▶ _Exercise instructions_
Search the data for the string "Tester" and copy each line where it turns up.

==== Input data

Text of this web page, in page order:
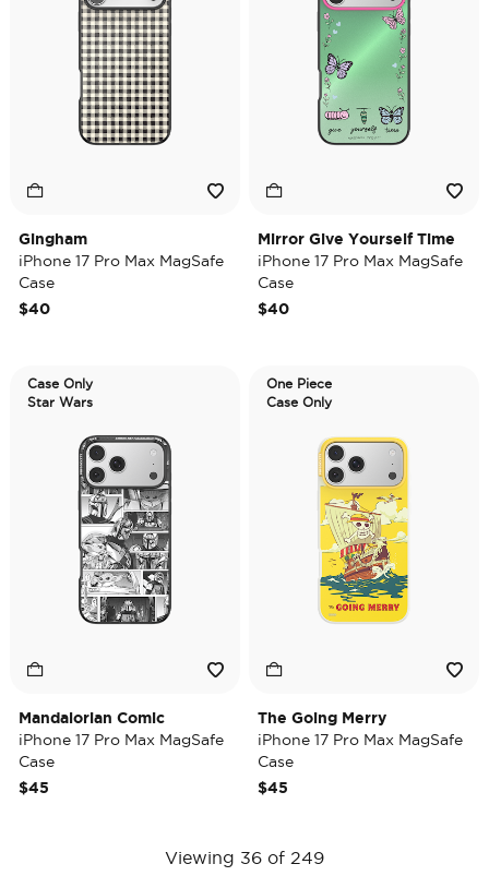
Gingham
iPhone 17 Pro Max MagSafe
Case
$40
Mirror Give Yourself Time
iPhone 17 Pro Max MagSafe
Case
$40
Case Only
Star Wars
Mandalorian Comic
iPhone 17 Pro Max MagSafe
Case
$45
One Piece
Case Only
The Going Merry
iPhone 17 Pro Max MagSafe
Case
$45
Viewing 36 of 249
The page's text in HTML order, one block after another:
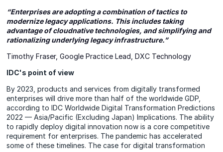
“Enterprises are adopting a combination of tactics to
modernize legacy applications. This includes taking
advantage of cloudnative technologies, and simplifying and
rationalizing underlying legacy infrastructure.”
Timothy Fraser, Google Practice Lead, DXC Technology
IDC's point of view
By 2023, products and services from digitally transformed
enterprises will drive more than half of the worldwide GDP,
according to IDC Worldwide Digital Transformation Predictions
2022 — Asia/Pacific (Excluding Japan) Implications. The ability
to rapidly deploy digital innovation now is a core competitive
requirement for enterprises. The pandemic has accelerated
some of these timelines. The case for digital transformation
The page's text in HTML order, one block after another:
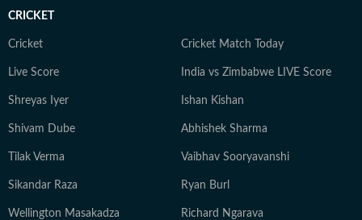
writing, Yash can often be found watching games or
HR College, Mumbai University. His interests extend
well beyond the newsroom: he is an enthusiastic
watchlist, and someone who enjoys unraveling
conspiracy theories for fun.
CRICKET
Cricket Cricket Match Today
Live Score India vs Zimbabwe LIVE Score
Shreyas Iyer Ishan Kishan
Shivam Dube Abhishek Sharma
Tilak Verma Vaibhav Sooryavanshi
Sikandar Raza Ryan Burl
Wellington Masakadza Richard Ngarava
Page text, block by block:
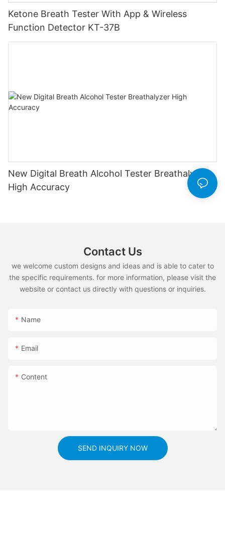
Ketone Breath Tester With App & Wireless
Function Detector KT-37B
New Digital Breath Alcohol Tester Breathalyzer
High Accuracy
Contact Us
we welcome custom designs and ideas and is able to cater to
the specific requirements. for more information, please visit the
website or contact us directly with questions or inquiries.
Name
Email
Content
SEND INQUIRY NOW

========

▶ _Your solution_
Ketone Breath Tester With App & Wireless
New Digital Breath Alcohol Tester Breathalyzer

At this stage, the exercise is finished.